=== Extracted records ===

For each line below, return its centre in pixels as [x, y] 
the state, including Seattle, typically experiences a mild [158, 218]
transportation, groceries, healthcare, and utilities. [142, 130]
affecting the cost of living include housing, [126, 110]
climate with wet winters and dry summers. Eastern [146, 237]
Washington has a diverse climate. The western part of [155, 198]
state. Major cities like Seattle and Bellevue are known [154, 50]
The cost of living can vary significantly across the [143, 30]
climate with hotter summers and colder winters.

===

Work to complete: Every entry must be retyped in full, exactly as given.

Answer to this problem:
For each line below, return its centre in pixels as [x, y] 
the state, including Seattle, typically experiences a mild [158, 218]
transportation, groceries, healthcare, and utilities. [142, 130]
affecting the cost of living include housing, [126, 110]
climate with wet winters and dry summers. Eastern [146, 237]
Washington has a diverse climate. The western part of [155, 198]
state. Major cities like Seattle and Bellevue are known [154, 50]
The cost of living can vary significantly across the [143, 30]
climate with hotter summers and colder winters.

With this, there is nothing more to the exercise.